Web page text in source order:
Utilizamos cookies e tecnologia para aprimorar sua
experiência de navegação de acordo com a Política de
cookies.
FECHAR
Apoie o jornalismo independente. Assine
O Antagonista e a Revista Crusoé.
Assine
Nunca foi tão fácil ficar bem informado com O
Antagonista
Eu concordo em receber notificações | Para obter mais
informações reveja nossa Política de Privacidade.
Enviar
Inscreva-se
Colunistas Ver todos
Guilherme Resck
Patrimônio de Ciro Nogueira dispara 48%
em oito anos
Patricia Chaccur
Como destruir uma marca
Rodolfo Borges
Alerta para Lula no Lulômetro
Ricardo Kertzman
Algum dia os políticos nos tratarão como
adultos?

------------------------------

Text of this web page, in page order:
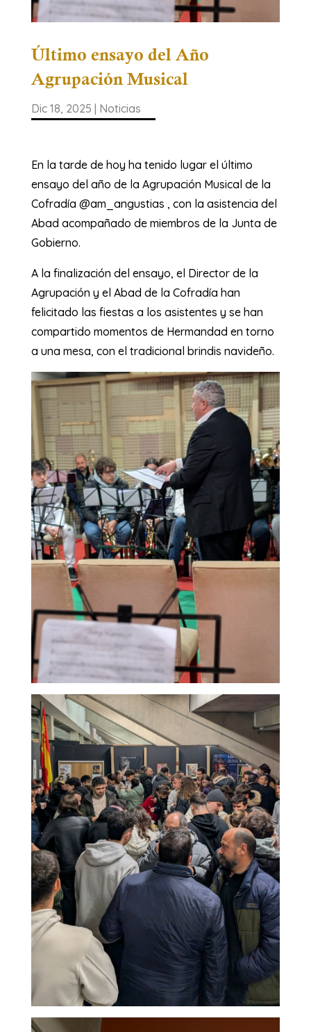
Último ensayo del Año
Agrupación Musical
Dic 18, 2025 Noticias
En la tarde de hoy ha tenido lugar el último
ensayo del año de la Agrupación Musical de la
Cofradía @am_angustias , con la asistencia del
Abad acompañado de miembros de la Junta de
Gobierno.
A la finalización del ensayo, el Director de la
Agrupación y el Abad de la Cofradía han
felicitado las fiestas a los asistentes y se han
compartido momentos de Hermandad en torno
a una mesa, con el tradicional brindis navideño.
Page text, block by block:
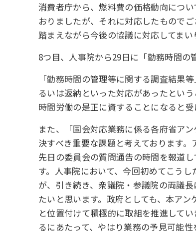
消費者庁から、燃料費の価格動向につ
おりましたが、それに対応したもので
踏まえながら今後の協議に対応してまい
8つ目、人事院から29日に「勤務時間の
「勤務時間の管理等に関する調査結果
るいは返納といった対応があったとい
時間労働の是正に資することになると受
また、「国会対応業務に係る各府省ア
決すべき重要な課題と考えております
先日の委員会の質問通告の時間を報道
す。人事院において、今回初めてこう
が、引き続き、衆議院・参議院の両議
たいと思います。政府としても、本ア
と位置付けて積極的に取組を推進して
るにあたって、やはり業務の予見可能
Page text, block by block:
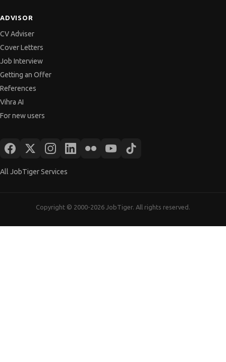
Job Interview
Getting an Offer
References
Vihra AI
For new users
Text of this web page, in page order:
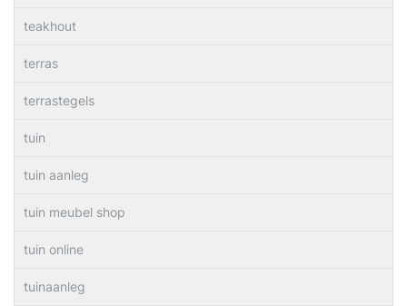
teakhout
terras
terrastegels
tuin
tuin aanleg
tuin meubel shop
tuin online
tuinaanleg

------------------------------

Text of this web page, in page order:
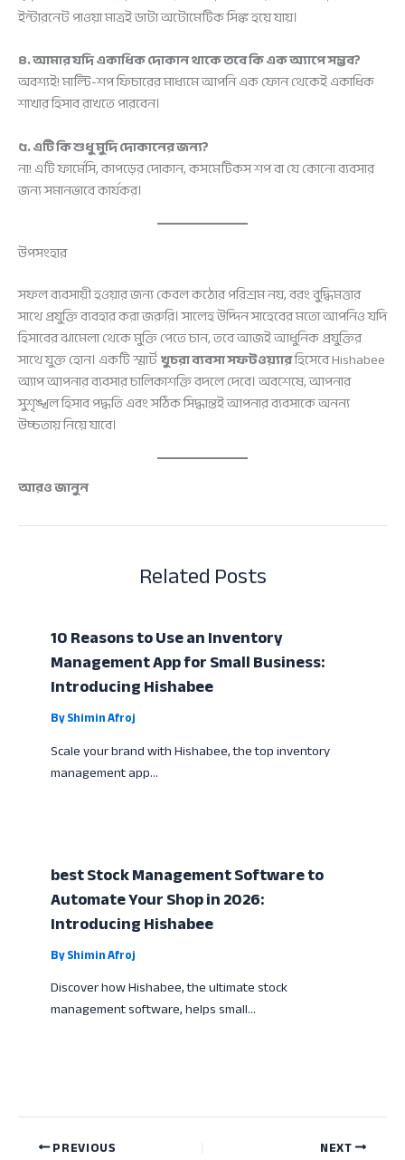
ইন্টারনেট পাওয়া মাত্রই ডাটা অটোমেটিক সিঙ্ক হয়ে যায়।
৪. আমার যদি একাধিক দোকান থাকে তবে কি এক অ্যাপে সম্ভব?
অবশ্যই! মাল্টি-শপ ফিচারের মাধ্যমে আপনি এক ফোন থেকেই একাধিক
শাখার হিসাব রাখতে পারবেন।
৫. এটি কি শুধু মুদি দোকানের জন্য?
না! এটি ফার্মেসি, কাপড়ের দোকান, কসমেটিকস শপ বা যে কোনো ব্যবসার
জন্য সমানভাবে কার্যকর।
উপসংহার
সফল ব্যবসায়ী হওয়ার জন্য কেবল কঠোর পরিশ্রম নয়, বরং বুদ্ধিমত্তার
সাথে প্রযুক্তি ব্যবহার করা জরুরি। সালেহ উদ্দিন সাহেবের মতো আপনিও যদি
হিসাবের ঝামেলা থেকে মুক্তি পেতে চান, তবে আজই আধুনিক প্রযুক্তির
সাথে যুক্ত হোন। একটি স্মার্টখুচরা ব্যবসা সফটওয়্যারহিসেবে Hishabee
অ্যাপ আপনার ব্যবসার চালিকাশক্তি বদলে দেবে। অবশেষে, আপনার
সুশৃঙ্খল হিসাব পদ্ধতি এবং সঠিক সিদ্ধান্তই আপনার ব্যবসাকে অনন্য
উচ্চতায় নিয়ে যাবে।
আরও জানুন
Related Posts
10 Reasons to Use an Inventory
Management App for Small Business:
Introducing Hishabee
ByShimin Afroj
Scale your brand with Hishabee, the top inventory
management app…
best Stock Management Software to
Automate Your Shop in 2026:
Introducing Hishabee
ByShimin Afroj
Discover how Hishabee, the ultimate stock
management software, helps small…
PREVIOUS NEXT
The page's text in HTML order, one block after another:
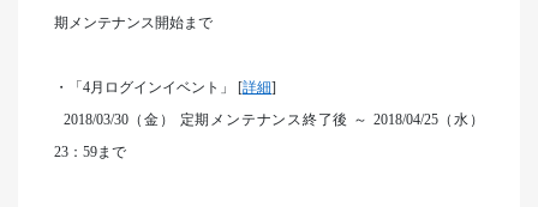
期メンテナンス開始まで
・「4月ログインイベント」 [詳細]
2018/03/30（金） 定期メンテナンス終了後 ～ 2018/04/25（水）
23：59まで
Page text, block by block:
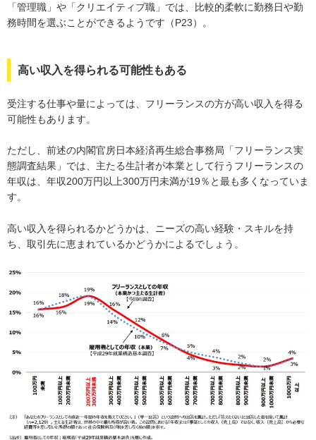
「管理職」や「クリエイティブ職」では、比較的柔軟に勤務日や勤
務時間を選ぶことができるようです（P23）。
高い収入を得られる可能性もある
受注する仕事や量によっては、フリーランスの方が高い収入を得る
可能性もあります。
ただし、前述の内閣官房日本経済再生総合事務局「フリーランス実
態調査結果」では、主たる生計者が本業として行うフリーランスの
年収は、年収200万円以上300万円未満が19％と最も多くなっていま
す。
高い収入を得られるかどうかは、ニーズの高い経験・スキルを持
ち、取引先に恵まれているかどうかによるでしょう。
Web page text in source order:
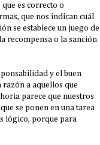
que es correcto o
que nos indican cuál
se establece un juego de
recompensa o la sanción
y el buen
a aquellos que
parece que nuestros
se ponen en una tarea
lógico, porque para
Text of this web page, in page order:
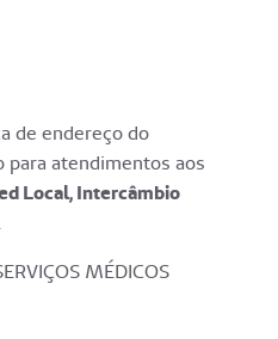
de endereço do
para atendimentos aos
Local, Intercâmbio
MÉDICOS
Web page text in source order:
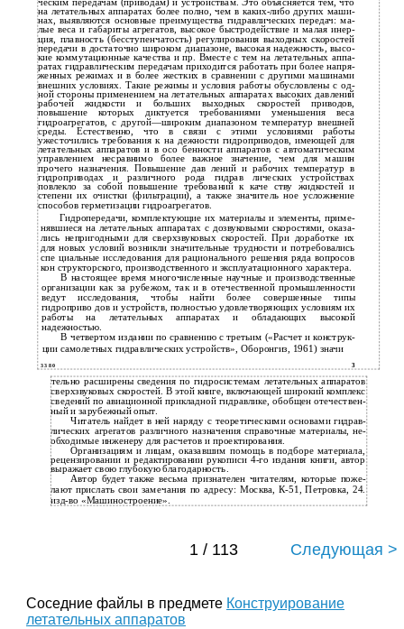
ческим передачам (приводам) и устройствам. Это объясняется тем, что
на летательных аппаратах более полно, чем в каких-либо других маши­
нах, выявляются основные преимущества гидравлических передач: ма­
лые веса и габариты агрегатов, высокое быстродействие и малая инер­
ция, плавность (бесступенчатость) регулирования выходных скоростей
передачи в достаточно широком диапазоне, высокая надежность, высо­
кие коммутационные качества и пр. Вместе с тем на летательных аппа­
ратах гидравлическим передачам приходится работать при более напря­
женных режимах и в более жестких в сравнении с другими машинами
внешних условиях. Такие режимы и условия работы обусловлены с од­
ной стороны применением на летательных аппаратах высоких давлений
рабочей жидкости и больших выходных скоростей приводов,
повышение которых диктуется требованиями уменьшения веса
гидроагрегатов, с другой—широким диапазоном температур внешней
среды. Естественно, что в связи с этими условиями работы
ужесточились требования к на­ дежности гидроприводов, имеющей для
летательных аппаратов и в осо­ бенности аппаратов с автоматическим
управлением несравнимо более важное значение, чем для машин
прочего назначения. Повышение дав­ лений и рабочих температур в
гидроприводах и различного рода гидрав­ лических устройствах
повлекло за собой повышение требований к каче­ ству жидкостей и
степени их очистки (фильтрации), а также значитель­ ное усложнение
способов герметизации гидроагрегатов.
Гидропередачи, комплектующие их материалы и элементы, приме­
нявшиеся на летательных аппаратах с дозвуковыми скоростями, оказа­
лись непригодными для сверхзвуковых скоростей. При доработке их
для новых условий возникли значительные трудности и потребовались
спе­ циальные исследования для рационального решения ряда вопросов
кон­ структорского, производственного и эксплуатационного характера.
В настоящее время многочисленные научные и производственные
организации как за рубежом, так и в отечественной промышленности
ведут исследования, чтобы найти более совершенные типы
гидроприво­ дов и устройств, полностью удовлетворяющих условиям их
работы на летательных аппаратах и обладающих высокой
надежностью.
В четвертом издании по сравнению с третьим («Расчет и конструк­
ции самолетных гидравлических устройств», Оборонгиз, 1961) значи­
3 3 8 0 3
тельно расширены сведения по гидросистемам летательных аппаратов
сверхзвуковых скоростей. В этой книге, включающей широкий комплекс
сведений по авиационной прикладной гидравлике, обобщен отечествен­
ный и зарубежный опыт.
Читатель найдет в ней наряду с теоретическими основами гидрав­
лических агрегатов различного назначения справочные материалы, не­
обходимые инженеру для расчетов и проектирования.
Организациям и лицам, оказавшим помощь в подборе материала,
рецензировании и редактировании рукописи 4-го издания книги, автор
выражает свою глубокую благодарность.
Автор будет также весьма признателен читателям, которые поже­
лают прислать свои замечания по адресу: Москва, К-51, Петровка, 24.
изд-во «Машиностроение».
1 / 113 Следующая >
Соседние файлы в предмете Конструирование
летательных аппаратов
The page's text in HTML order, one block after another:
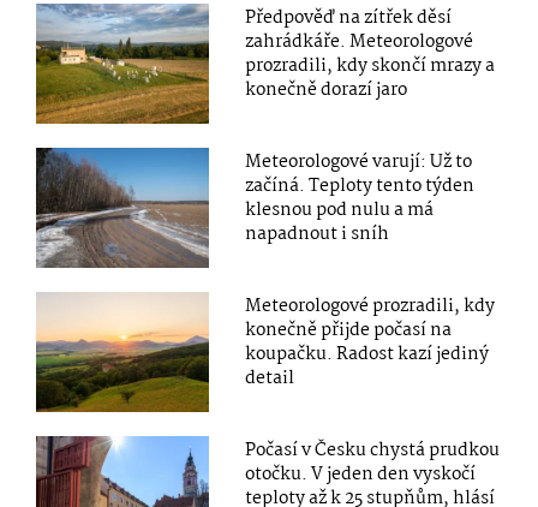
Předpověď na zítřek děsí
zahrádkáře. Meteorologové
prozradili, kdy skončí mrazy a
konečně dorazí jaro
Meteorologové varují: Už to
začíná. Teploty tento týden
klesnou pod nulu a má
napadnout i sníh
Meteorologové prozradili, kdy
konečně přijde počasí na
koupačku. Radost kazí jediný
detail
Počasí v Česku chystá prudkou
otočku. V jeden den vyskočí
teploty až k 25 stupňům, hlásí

------------------------------

■ **DIRECTIONS FOR THIS TASK**
The range runs from the line with "женных режимах и" up to and including the line with "способов герметизации гидроагрегатов." in the listing above; please write out exactly those lines and nothing more.

■ **WRITTEN ANSWER**
женных режимах и в более жестких в сравнении с другими машинами
внешних условиях. Такие режимы и условия работы обусловлены с од­
ной стороны применением на летательных аппаратах высоких давлений
рабочей жидкости и больших выходных скоростей приводов,
повышение которых диктуется требованиями уменьшения веса
гидроагрегатов, с другой—широким диапазоном температур внешней
среды. Естественно, что в связи с этими условиями работы
ужесточились требования к на­ дежности гидроприводов, имеющей для
летательных аппаратов и в осо­ бенности аппаратов с автоматическим
управлением несравнимо более важное значение, чем для машин
прочего назначения. Повышение дав­ лений и рабочих температур в
гидроприводах и различного рода гидрав­ лических устройствах
повлекло за собой повышение требований к каче­ ству жидкостей и
степени их очистки (фильтрации), а также значитель­ ное усложнение
способов герметизации гидроагрегатов.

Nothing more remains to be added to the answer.